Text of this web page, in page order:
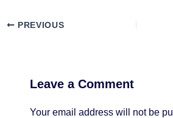
PREVIOUS
Leave a Comment
Your email address will not be
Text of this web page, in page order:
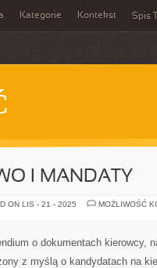
Kategorie Kontekst Spis
I MANDATY
ON LIS - 21 - 2025
MOŻLIWOŚĆ
o dokumentach kierowcy,
z myślą o kandydatach na
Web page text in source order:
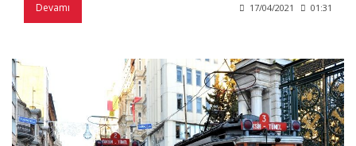
Devamı 17/04/2021 01:31
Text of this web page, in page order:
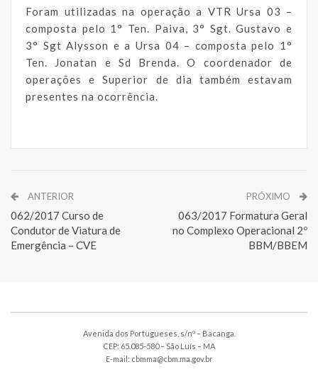
Foram utilizadas na operação a VTR Ursa 03 –
composta pelo 1° Ten. Paiva, 3° Sgt. Gustavo e
3° Sgt Alysson e a Ursa 04 – composta pelo 1°
Ten. Jonatan e Sd Brenda. O coordenador de
operações e Superior de dia também estavam
presentes na ocorrência.
ANTERIOR
062/2017 Curso de
Condutor de Viatura de
Emergência – CVE
PRÓXIMO
063/2017 Formatura Geral
no Complexo Operacional 2º
BBM/BBEM
Avenida dos Portugueses, s/nº – Bacanga.
CEP: 65.085-580 – São Luís – MA
E-mail: cbmma@cbm.ma.gov.br
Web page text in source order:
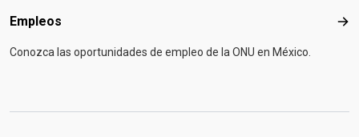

• • • • • • •

◆ Try it ◆
If a record holds a picture, leave the picture out, but repeat every line exactly.

◆ Answer section ◆
Text of this web page, in page order:
PREVIOUS
Leave a Comment
Your email address will not be
Text of this web page, in page order:
Kategorie Kontekst Spis
I MANDATY
ON LIS - 21 - 2025
MOŻLIWOŚĆ
o dokumentach kierowcy,
z myślą o kandydatach na
Web page text in source order:
Devamı 17/04/2021 01:31
Text of this web page, in page order:
Foram utilizadas na operação a VTR Ursa 03 –
composta pelo 1° Ten. Paiva, 3° Sgt. Gustavo e
3° Sgt Alysson e a Ursa 04 – composta pelo 1°
Ten. Jonatan e Sd Brenda. O coordenador de
operações e Superior de dia também estavam
presentes na ocorrência.
ANTERIOR
062/2017 Curso de
Condutor de Viatura de
Emergência – CVE
PRÓXIMO
063/2017 Formatura Geral
no Complexo Operacional 2º
BBM/BBEM
Avenida dos Portugueses, s/nº – Bacanga.
CEP: 65.085-580 – São Luís – MA
E-mail: cbmma@cbm.ma.gov.br
Web page text in source order:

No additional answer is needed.